By contrast, the new boron and lithium tracers remain stable in the environment. “The difference is that we are using tracers based on elements that occur naturally in shale formations,” Vengosh said.

When drillers inject frac fluids into a shale formation, they not only release hydrocarbon but also boron and lithium that are attached to clay minerals within the formation, he explained. As the fluids react and mix at depth, they become enriched in boron and lithium. As they are brought back to the surface, they have distinctive isotopic fingerprints that are different from other types of wastewater, including wastewater from a conventional gas or oil well, as well as from naturally occurring background water.

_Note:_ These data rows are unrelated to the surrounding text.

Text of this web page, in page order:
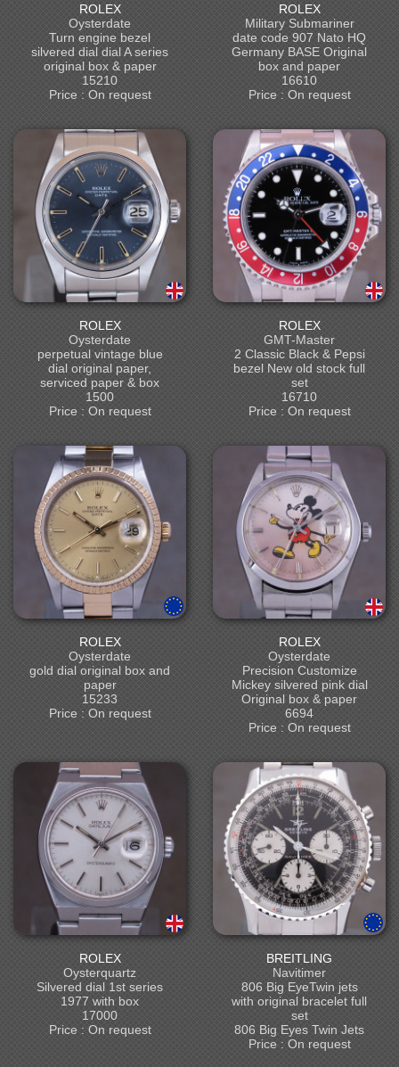
ROLEX
Oysterdate
Turn engine bezel
silvered dial dial A series
original box & paper
15210
Price : On request
ROLEX
Military Submariner
date code 907 Nato HQ
Germany BASE Original
box and paper
16610
Price : On request
ROLEX
Oysterdate
perpetual vintage blue
dial original paper,
serviced paper & box
1500
Price : On request
ROLEX
GMT-Master
2 Classic Black & Pepsi
bezel New old stock full
set
16710
Price : On request
ROLEX
Oysterdate
gold dial original box and
paper
15233
Price : On request
ROLEX
Oysterdate
Precision Customize
Mickey silvered pink dial
Original box & paper
6694
Price : On request
ROLEX
Oysterquartz
Silvered dial 1st series
1977 with box
17000
Price : On request
BREITLING
Navitimer
806 Big EyeTwin jets
with original bracelet full
set
806 Big Eyes Twin Jets
Price : On request

“This type of forensic research allows us to clearly delineate between the possible sources of wastewater contamination,” Vengosh said.

Thomas H. Darrah of The Ohio State University; Robert B. Jackson of Duke and Stanford universities; and Romain Millot and Wolfram Kloppmann of the French Geological Survey (BRGM) co-authored the study, which was funded by the National Science Foundation (EAR-1249255 NSF — Exploratory Research) and the Park Foundation.